夏攸拾起那枚久违的绣衣金令,竟有种热血沸腾之感,双手抱拳,郑重道:“请军师放心,赤鸢定不辱命。”言罢,他便潇洒地离去。
绣衣院集结共五十六人,其中包括绣衣副使七人,绣衣郎十八人,其余皆是密探之中的翘楚。由于韩方已死,绣衣直使一直空着,夏攸便是唯一首领。
深谙刺杀之道的赤鸢,对于如何杀人极具心得,无非就是那么几招,要么在鸿门附近埋伏,要么在沛公返回的途中埋伏,总之就是半途拦截。从鸿门到灞上,全程四十余里,不算太长,却也不短,可以设伏的地方不少,需要谨慎对待。

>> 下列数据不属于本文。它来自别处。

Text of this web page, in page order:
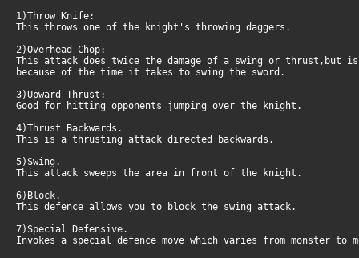
1)Throw Knife:
This throws one of the knight's throwing daggers.
2)Overhead Chop:
This attack does twice the damage of a swing or thrust,but
because of the time it takes to swing the sword.
3)Upward Thrust:
Good for hitting opponents jumping over the knight.
4)Thrust Backwards.
This is a thrusting attack directed backwards.
5)Swing.
This attack sweeps the area in front of the knight.
6)Block.
This defence allows you to block the swing attack.
7)Special Defensive.
Invokes a special defence move which varies from monster to
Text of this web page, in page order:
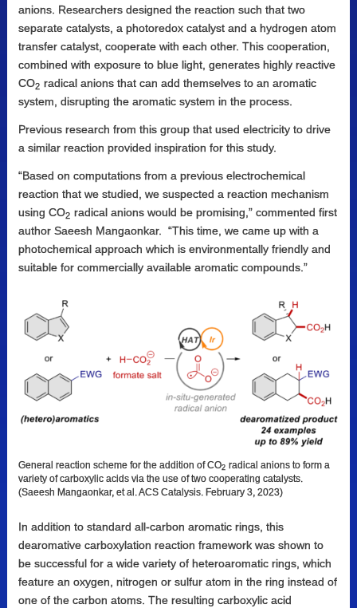
anions. Researchers designed the reaction such that two
separate catalysts, a photoredox catalyst and a hydrogen atom
transfer catalyst, cooperate with each other. This cooperation,
combined with exposure to blue light, generates highly reactive
CO2 radical anions that can add themselves to an aromatic
system, disrupting the aromatic system in the process.
Previous research from this group that used electricity to drive
a similar reaction provided inspiration for this study.
“Based on computations from a previous electrochemical
reaction that we studied, we suspected a reaction mechanism
using CO2 radical anions would be promising,” commented first
author Saeesh Mangaonkar. “This time, we came up with a
photochemical approach which is environmentally friendly and
suitable for commercially available aromatic compounds.”
General reaction scheme for the addition of CO2 radical anions to form a
variety of carboxylic acids via the use of two cooperating catalysts.
(Saeesh Mangaonkar, et al. ACS Catalysis. February 3, 2023)
In addition to standard all-carbon aromatic rings, this
dearomative carboxylation reaction framework was shown to
be successful for a wide variety of heteroaromatic rings, which
feature an oxygen, nitrogen or sulfur atom in the ring instead of
one of the carbon atoms. The resulting carboxylic acid
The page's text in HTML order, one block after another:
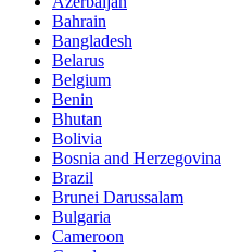
Bahrain
Bangladesh
Belarus
Belgium
Benin
Bhutan
Bolivia
Bosnia and Herzegovina
Brazil
Brunei Darussalam
Bulgaria
Cameroon
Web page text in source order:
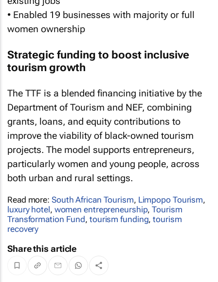
• Enabled 19 businesses with majority or full
women ownership
Strategic funding to boost inclusive
tourism growth
The TTF is a blended financing initiative by the
Department of Tourism and NEF, combining
grants, loans, and equity contributions to
improve the viability of black-owned tourism
projects. The model supports entrepreneurs,
particularly women and young people, across
both urban and rural settings.
Read more: South African Tourism, Limpopo Tourism,
luxury hotel, women entrepreneurship,Tourism
Transformation Fund, tourism funding,tourism
recovery
Share this article
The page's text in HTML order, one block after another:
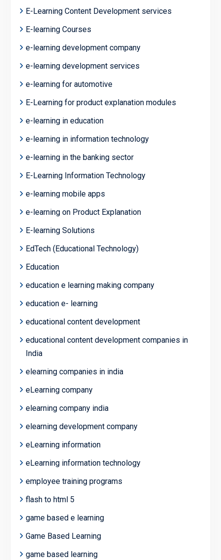
E-Learning Content Development services
E-learning Courses
e-learning development company
e-learning development services
e-learning for automotive
E-Learning for product explanation modules
e-learning in education
e-learning in information technology
e-learning in the banking sector
E-Learning Information Technology
e-learning mobile apps
e-learning on Product Explanation
E-learning Solutions
EdTech (Educational Technology)
Education
education e learning making company
education e- learning
educational content development
educational content development companies in
India
elearning companies in india
eLearning company
elearning company india
elearning development company
eLearning information
eLearning information technology
employee training programs
flash to html 5
game based e learning
Game Based Learning
game based learning
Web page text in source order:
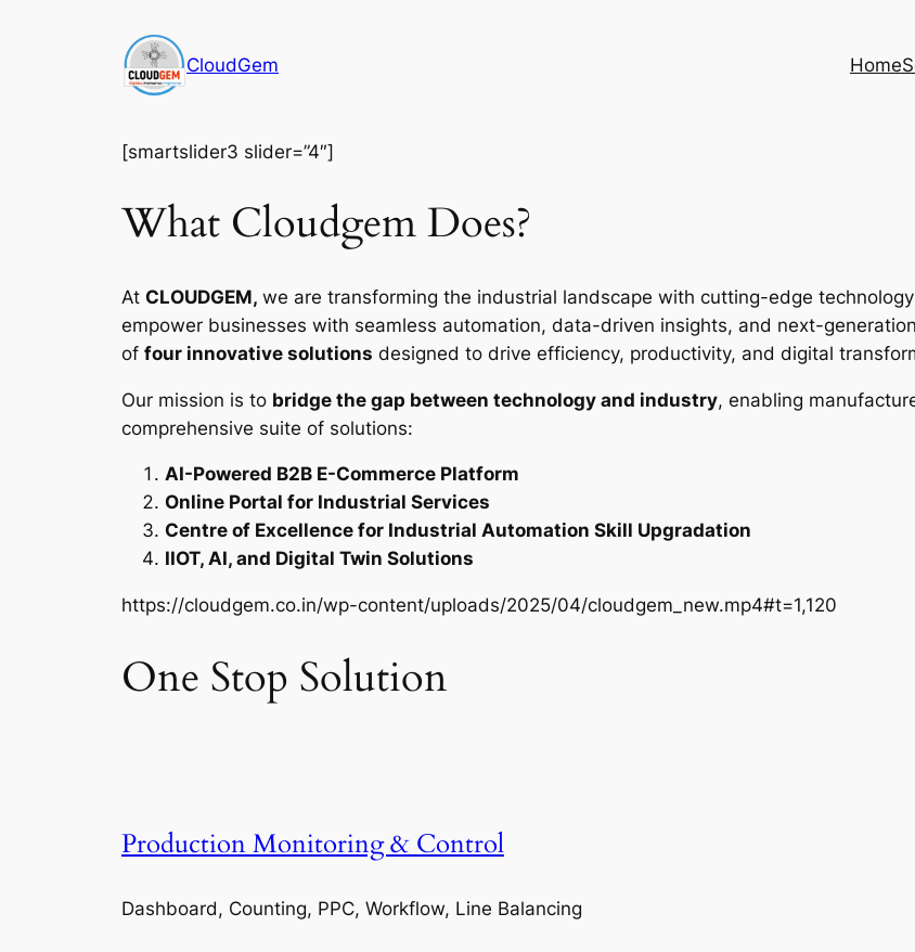
CloudGem Home
[smartslider3 slider=”4″]
What Cloudgem Does?
At CLOUDGEM, we are transforming the industrial landscape with cutting-edge
empower businesses with seamless automation, data-driven insights, and next-
of four innovative solutions designed to drive efficiency, productivity, and digital
Our mission is to bridge the gap between technology and industry, enabling
comprehensive suite of solutions:
AI-Powered B2B E-Commerce Platform
Online Portal for Industrial Services
Centre of Excellence for Industrial Automation Skill Upgradation
IIOT, AI, and Digital Twin Solutions
https://cloudgem.co.in/wp-content/uploads/2025/04/cloudgem_new.mp4#t=1,120
One Stop Solution
Production Monitoring & Control
Dashboard, Counting, PPC, Workflow, Line Balancing
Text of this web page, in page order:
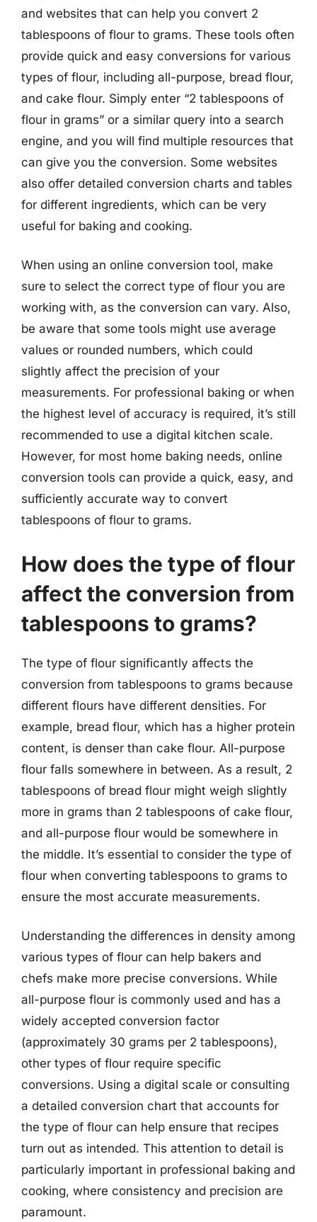
and websites that can help you convert 2
tablespoons of flour to grams. These tools often
provide quick and easy conversions for various
types of flour, including all-purpose, bread flour,
and cake flour. Simply enter “2 tablespoons of
flour in grams” or a similar query into a search
engine, and you will find multiple resources that
can give you the conversion. Some websites
also offer detailed conversion charts and tables
for different ingredients, which can be very
useful for baking and cooking.
When using an online conversion tool, make
sure to select the correct type of flour you are
working with, as the conversion can vary. Also,
be aware that some tools might use average
values or rounded numbers, which could
slightly affect the precision of your
measurements. For professional baking or when
the highest level of accuracy is required, it’s still
recommended to use a digital kitchen scale.
However, for most home baking needs, online
conversion tools can provide a quick, easy, and
sufficiently accurate way to convert
tablespoons of flour to grams.
How does the type of flour
affect the conversion from
tablespoons to grams?
The type of flour significantly affects the
conversion from tablespoons to grams because
different flours have different densities. For
example, bread flour, which has a higher protein
content, is denser than cake flour. All-purpose
flour falls somewhere in between. As a result, 2
tablespoons of bread flour might weigh slightly
more in grams than 2 tablespoons of cake flour,
and all-purpose flour would be somewhere in
the middle. It’s essential to consider the type of
flour when converting tablespoons to grams to
ensure the most accurate measurements.
Understanding the differences in density among
various types of flour can help bakers and
chefs make more precise conversions. While
all-purpose flour is commonly used and has a
widely accepted conversion factor
(approximately 30 grams per 2 tablespoons),
other types of flour require specific
conversions. Using a digital scale or consulting
a detailed conversion chart that accounts for
the type of flour can help ensure that recipes
turn out as intended. This attention to detail is
particularly important in professional baking and
cooking, where consistency and precision are
paramount.
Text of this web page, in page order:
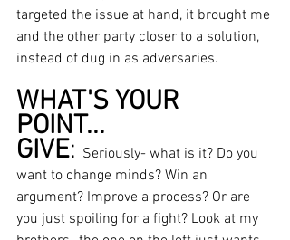
targeted the issue at hand, it brought me
and the other party closer to a solution,
instead of dug in as adversaries.
WHAT'S YOUR
POINT...
GIVE: Seriously- what is it? Do you
want to change minds? Win an
argument? Improve a process? Or are
you just spoiling for a fight? Look at my
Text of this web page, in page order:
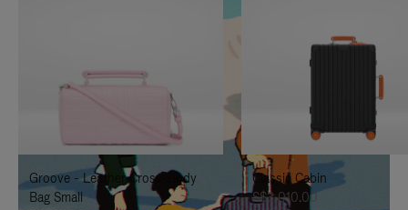
TO
IT
UNMUTE
IT
Groove - Leather Cross-Body
Bag Small
Classic Cabin
S$3,010.00
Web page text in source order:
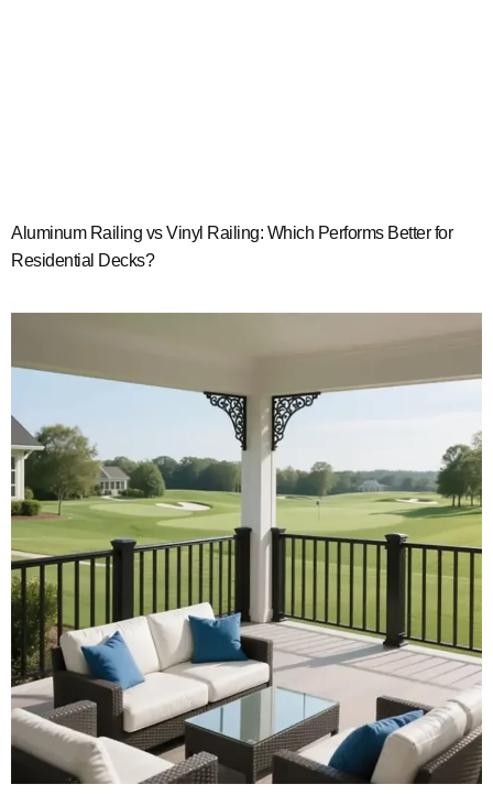
Aluminum Railing vs Vinyl Railing: Which Performs Better for
Residential Decks?

夏攸很快作出相应部署,众人纷纷出营,散作暗夜的鬼,消失于阴冷的夜色之中。谁也不知道明天能否活着回来,却又没有一人因此犹豫不决。
夏攸送走同袍之后,并没有返回,而是迎着冷风立于辕门一侧,凝望虚空,心里隐隐有些怅然。曾几何时,他也这般义无反顾!今夜重披赤红绣衣,再次以赤鸢自称,可总觉得少了些什么。或者说,仿佛多了一些什么。如果昭兰在的话,一定又得嘲笑他故弄玄虚,换身衣服就以为自己换了个人?
这时,魏子荣走过来,压低声音:“有个故人想见你。”
“故人?”夏攸好奇道,“谁啊?”
“一见便知。”魏子荣怕他不见,并未明说,“跟我来。”
二人走出辕门,往右又走大约半里之遥,总算见到了等候在树下的人。夏攸手持火把,光芒照在那人褶皱的脸上,看清之后赫然一惊:“是你?”
“执法大人,别来无恙啊!”王尧拱着手,满脸堆笑,“早知道你就是赤鸢,当初就算给我一百个胆子,也不敢去打扰桃花村的安宁啊!”
此人正是曹无伤的谋士王尧,在函谷关被遗弃之后,被夏攸释放。
伍越曾言,魏子荣与王尧乃昔年故友,还因此误以为是他叛变。不料时隔多日,王尧真的找上了魏子荣,目的是想见夏攸。
“往事不必再提。”夏攸摆了摆手,疑惑地问,“你夤夜寻我相见,不知有何要事?”
王尧闻言,嬉笑之色瞬间消失,神情庄重地再次作揖:“沛公明日鸿门赴宴,杀机重重,王某愿助一臂之力。”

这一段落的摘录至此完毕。